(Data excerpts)
-=-=-

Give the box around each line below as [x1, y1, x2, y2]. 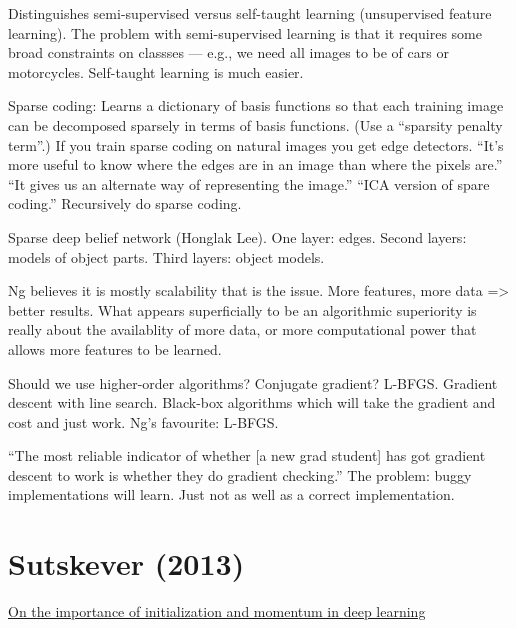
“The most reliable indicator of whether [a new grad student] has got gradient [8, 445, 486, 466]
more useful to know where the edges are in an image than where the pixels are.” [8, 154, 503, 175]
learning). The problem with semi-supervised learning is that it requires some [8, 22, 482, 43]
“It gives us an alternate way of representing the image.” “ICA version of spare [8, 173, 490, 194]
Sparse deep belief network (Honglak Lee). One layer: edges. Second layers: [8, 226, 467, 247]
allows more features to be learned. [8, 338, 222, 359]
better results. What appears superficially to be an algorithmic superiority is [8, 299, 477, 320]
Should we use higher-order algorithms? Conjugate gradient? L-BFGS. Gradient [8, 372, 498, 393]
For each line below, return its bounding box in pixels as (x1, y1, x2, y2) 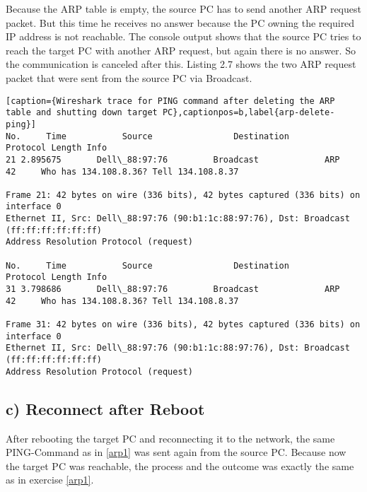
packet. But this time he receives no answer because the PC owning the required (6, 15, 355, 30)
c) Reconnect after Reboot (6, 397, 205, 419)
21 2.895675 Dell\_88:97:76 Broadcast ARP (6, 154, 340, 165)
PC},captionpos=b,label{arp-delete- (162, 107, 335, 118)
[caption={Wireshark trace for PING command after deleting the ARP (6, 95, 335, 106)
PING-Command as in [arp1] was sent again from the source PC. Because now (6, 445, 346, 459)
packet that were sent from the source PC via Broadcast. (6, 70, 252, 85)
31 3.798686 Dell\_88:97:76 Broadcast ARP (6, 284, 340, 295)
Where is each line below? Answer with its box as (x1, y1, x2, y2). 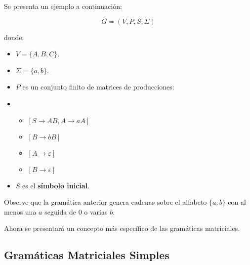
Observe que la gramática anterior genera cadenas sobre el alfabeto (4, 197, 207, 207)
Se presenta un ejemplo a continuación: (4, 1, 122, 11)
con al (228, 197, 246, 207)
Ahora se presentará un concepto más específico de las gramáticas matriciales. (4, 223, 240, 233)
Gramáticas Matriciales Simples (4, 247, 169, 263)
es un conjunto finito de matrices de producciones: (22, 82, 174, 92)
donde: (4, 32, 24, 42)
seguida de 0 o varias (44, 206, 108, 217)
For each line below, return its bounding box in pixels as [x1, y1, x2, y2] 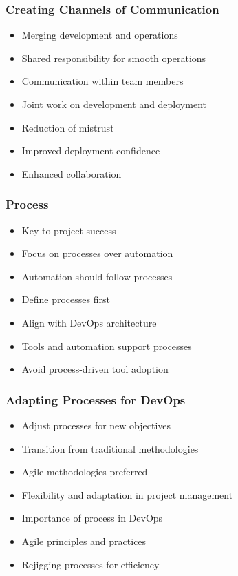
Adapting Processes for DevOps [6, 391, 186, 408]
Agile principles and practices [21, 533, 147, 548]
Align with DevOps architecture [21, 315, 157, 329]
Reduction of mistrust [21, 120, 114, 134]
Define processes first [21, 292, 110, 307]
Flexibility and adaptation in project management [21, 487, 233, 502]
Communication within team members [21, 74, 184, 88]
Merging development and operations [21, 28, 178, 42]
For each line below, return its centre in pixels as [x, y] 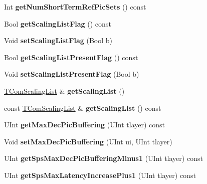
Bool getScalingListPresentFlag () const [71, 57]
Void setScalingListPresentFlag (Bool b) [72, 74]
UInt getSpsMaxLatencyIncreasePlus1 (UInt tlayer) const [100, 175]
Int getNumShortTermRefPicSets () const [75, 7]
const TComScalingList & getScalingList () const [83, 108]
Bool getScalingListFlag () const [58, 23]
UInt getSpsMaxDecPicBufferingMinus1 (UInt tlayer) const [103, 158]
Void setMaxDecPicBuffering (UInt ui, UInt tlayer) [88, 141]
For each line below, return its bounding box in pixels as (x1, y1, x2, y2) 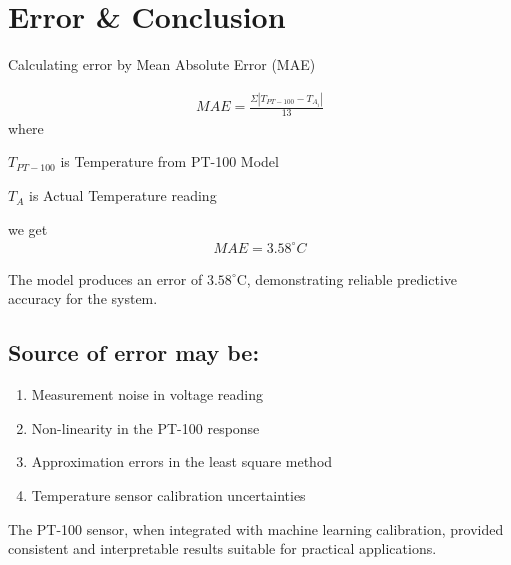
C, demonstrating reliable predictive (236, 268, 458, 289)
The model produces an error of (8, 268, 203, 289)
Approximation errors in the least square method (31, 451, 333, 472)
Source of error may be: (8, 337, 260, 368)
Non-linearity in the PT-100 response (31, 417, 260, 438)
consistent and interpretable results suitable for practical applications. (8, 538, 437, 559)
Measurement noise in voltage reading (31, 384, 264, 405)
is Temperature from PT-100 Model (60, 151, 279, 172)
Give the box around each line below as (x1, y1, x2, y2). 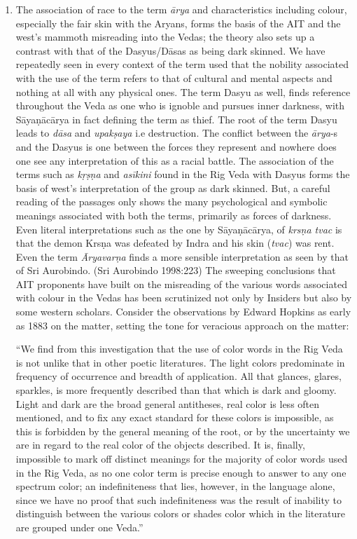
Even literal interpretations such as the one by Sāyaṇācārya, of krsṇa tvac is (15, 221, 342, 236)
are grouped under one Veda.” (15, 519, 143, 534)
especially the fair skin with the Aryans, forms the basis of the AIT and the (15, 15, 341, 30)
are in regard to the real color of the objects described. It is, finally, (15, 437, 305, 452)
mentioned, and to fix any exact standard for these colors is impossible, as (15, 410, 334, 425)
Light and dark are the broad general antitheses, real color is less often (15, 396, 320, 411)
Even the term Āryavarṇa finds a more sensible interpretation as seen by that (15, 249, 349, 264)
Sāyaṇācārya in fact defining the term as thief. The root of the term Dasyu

-=-=-

◆ YOUR ASSIGNMENT: Using the data above, repeat exactly the lines that begin at the line with "are grouped under" and end at the line with "mentioned, and to", both ends included.

◆ FINISHED TASK:
are grouped under one Veda.” (15, 519, 143, 534)
especially the fair skin with the Aryans, forms the basis of the AIT and the (15, 15, 341, 30)
are in regard to the real color of the objects described. It is, finally, (15, 437, 305, 452)
mentioned, and to fix any exact standard for these colors is impossible, as (15, 410, 334, 425)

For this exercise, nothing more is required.